L’automne dernier, la maison d’édition a fait paraître Érotique du
cimetière, un ouvrage cartonné à la présentation soignée, en grand format
de surcroît. L’auteur et photographe André Chabot s’intéresse dans ce livre au
caractère charnel des statuaires funéraires, par l’entremise d’élégants clichés
en noir et blanc. Après tout, le cimetière n’est-il pas un lieu profondément
fantastique, où se confondent souvent Éros et Thanatos ? C’est du moins ce que
nous rappelle l’auteur, selon qui le cimetière est « l’un des rares et
derniers refuges du rêve et de l’illusion, du différent et de l’inconnu, de
l’extraordinaire et du magique » (p. 8). Force est d’admettre que Érotique
du cimetière vient appuyer cette hypothèse en nous faisant visiter la
frontière entre le domaine des morts et celui des vivants.
J’ai
d’abord été intriguée par les photographies de cet ouvrage, toutes en tons de
gris. Ce choix confère aux images une indéniable nostalgie et un certain
mystère mêlé de pureté. Par exemple, comme bon nombre de statuaires sont plus
ou moins bien entretenus, envahis par la corrosion, le vert-de-gris et les
herbes hautes, la photographie en noir et blanc vient atténuer cette impression
de délabrement, les ravages du temps devenant plus subtils. Chacune des images
est également accompagnée d’une légende, qui mentionne la ville dans laquelle
la photographie a été prise. Un classement à la fin de l’ouvrage fournit
davantage de détails. J’ai ainsi pu constater que l’Italie est le pays le plus
représenté (sur un total de 30 pays), surtout la ville de Gênes, même si la
France n’est pas en reste et que plusieurs cimetières semblent valoir le
détour, notamment dans les villes de Bruxelles et de Budapest. Mais, outre ces
considérations documentaires, c’est avant tout la beauté des clichés qui marque
l’esprit, agencés avec soin en 18 sections (incluant le prologue et l’épilogue),
lesquelles traitent par exemple des statuaires d’anges et de la préservation de
l’enveloppe charnelle.
Malheureusement,
le texte n’est pas à la hauteur des images, un peu froid, sans trop de reliefs (ce
qui est d’autant plus dommage pour un ouvrage qui se veut érotique). C’est
surtout l’impression de lire une « courtepointe de citations » qui m’a
moins plu. Certes, André Chabot connaît parfaitement le sujet des statuaires
funéraires et a fait des recherches poussées dans le domaine, mais ses
commentaires m’ont beaucoup moins passionnée que ses photographies. J’étais
néanmoins heureuse de retrouver, au gré des pages, quelques souvenirs de
lectures passées, comme cette jolie citation de Lamartine : « Un seul
être vous manque et tout est dépeuplé ». D’ailleurs, l’auteur offre dans
ce texte un survol plutôt synthétique des différents apports artistiques et
théoriques au sujet, même s’il omet souvent de commenter les extraits,
accentuant ainsi cette impression de lire une « courtepointe de
citations », comme je l’ai précédemment mentionné. Pour terminer, quelques
coquilles m’ont aussi dérangée ; l’ouvrage aurait sans contredit mérité une
meilleure révision linguistique.
Érotique
du cimetière nous propose tout de
même une promenade riche et originale dans des dizaines de nécropoles.
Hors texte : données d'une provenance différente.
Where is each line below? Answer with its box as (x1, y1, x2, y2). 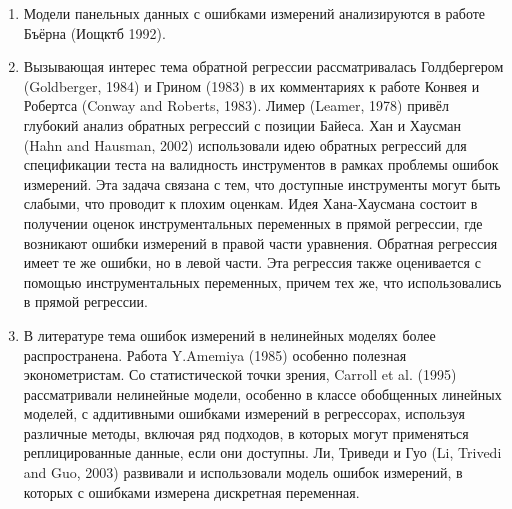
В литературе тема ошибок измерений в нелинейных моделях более (23, 324, 436, 345)
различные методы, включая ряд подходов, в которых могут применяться (23, 422, 469, 443)
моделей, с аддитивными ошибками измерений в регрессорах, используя (23, 403, 465, 424)
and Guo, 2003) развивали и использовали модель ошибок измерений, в (23, 462, 463, 483)
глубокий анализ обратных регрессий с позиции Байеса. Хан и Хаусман (23, 114, 462, 135)
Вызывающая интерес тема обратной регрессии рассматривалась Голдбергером (23, 56, 504, 77)
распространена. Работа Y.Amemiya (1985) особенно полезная (23, 344, 407, 365)
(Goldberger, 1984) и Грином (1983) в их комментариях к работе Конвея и (23, 75, 480, 96)

Nécropoles qui nous présentent tantôt des gisants, voire quelques transis, tantôt des statuaires masculins,
ces derniers étant beaucoup moins courants que leurs homologues féminins (si
l’on exclut les anges, souvent androgynes). Donc, si vous aimez les balades
entre les stèles, vous apprécierez sans doute cet ouvrage, dont les
photographies convient à une plongée fantastique dans les mondes d’outre-tombe.
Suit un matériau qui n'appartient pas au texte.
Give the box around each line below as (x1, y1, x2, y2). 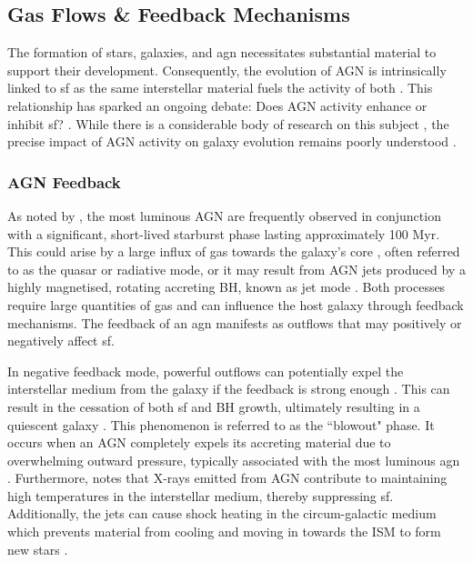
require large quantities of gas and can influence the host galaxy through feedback (7, 295, 464, 314)
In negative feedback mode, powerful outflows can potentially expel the (7, 361, 404, 380)
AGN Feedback (7, 170, 121, 193)
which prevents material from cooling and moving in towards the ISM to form (7, 522, 441, 541)
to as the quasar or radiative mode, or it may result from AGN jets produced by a (7, 259, 466, 278)
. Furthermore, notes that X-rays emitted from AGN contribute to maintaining (7, 468, 448, 487)
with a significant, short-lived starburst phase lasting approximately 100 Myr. (7, 224, 440, 243)
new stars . (7, 539, 68, 558)
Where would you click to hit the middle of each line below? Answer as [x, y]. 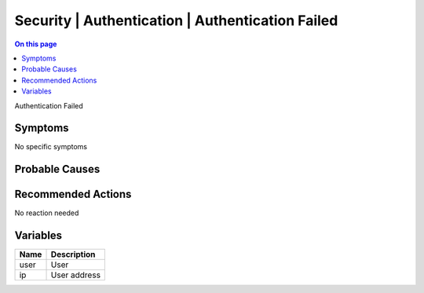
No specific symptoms [51, 147]
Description [73, 255]
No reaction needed [47, 213]
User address [76, 275]
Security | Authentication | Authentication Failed [176, 20]
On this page [36, 44]

Critique précédemment publiée dans le numéro 34 (printemps 2013) de
J'ai un très bon souvenir de mes déambulations dans le cimetière du père Lachaise à Paris. Il faut savoir oublier le guide et se perdre dans le dédale du lieu où repose de nombreuses personnalités. Certains coins oubliés, peu entretenus sont surtout visités par les nombreux chats qui profitent du calme, rajoutant une note un peu plus mystérieuse. L'existence de cet ouvrage chatouille ma curiosité ! Merci Ariane, pour ce partage ! Christine
RépondreSupprimerMalgré les défauts de ce volume, les photos semblent en valoir le détour. Un charme inspirant et mystérieux.
RépondreSupprimerJ'étais toujours trouvé que le côté sinistre des cimetières n'avait rien d'inquiétant. Plutôt énigmatique, je dirais, et fascinant par le passé et même l'avenir qu'il recèle.
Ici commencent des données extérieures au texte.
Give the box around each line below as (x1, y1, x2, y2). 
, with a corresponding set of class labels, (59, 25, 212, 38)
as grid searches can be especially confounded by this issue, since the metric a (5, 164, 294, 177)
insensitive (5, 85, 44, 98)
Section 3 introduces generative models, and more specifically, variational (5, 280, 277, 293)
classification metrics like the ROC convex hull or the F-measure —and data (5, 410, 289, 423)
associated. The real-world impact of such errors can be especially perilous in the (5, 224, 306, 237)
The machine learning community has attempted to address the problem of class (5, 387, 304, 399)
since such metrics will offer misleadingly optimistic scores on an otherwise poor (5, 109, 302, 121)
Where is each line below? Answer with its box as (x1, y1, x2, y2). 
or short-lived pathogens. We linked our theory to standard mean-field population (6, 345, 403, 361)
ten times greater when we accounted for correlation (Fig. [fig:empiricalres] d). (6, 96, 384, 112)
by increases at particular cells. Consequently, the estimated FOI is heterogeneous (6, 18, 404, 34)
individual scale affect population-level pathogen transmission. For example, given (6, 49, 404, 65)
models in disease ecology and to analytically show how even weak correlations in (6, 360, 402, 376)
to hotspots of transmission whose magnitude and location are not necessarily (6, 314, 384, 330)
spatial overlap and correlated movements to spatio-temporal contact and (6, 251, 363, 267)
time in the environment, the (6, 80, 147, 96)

Christine : J'aimerais aussi beaucoup me promener dans le cimetière du père Lachaise, qui sait, peut-être en 2014 :) ? Je ne doute pas qu'il y a "matière à s'égarer", entre autres parmi les félins qui peuplent l'endroit !
RépondreSupprimerJulie-Anne : C'est un ouvrage qui en vaut la peine, en effet, avec des photos à la fois élégantes et inspirantes. Et je suis d'accord avec toi : les cimetières, comme les ruines, sont des lieux fascinants, où le passage du temps est palpable...
Oh que c'est mon genre ça! En plus, j'adore La Musardin, merci pour ce billet, qui va encore me faire dépenser!
RépondreSupprimerJe m'en doutais, que tu aimerais ;) Et désolée de te faire dépenser, héhé. Bonne lecture !
SupprimerLes photos semblent très bien... je crois que je vais le feuilleter sous peu.
RépondreSupprimerJe suis pas mal sûre que tu aimeras, avec ton affection pour les ruines et les lieux chargés de mémoire ;) Tu m'en donneras des nouvelles !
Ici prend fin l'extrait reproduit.